HISD faces numerous challenges: removal of principals, teachers, and librarians of the year, teacher vacancies in the thousands, TEA control, and a $4.4 billion bond proposal that includes co-location plans. This bond proposal, which can be on the November election ballot if the Board of Managers passes it, is needed but will most likely be rejected due to lack of confidence in the current leadership.

The New Education System (NES) has been forced upon us without real data to back it up. Leadership will say it's about large urban school whole transformation, but oftentimes our community is told what we need instead of being asked what we need and listened to. Fifteen schools will unjustly be closed or co-located, yet $253.3 million is found to expand NES. Why can't the same funds be found to keep all schools open? Never forget, we were a B-rated district before TEA took over, and Wheatley had a C rating even though it’s used as the scapegoat for the takeover.

Houston itself is not without its problems. Infrastructure issues lead to frequent flooding, disproportionately affecting low-income neighborhoods. Public transportation remains insufficient, limiting access to education and job opportunities. Economic disparities continue to widen, and affordable housing is becoming increasingly scarce. These issues are all interconnected, reflecting broader American struggles with equity and access to resources.

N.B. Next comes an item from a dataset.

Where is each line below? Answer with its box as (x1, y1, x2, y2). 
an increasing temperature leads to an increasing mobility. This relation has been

As proud Americans, we take pride in our country. However, this pride is tempered by persistent inequities. The America we envision, one where every child has an equal chance, is still a work in progress. It demands action and genuine commitment to justice and equality. The term "co-located" schools is merely a softer term for closures that disproportionately affect our most vulnerable communities.

We are all human, sharing common ground, and through collaboration, we can achieve equity. This fight is bigger than any single bond measure or policy—it is about true independence, where every parent can view our district and city as beacons of empowerment for all students and residents, not just a select few. As Frederick Douglass once said, "The blessings in which you, this day, rejoice, are not enjoyed in common."

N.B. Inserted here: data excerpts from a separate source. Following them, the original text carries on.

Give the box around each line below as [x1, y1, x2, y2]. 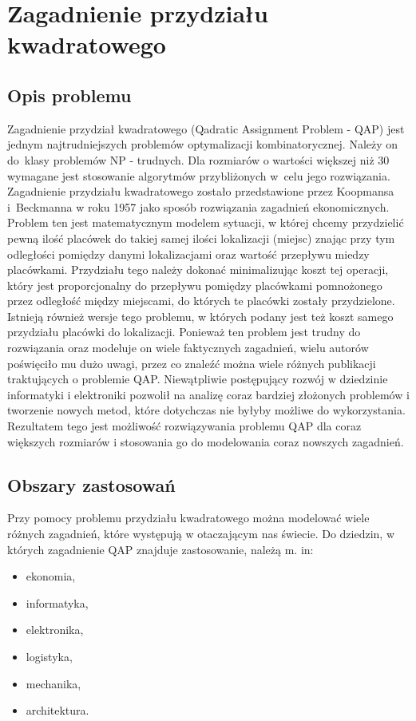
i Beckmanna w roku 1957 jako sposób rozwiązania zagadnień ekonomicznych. [7, 198, 390, 215]
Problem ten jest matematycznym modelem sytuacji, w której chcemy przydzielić [7, 214, 404, 231]
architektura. [26, 702, 89, 719]
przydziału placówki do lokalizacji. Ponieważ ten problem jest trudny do [7, 323, 361, 340]
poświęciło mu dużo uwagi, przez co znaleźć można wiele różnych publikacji [7, 355, 376, 371]
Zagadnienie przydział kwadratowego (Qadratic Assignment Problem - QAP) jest [7, 120, 405, 137]
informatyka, [26, 594, 89, 611]
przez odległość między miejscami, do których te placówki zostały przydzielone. [7, 292, 395, 309]

On this Independence Day, I urge you to join this fight. It’s not just about celebrations and symbols; it’s about realizing the promise of freedom and equality. Together, we can transform our communities into true catalysts of empowerment, ensuring that the sacrifices made for this country were not in vain. Register to vote, find me if you need to be registered, and exercise your freedom to vote in November so we can make the American dream a reality for all.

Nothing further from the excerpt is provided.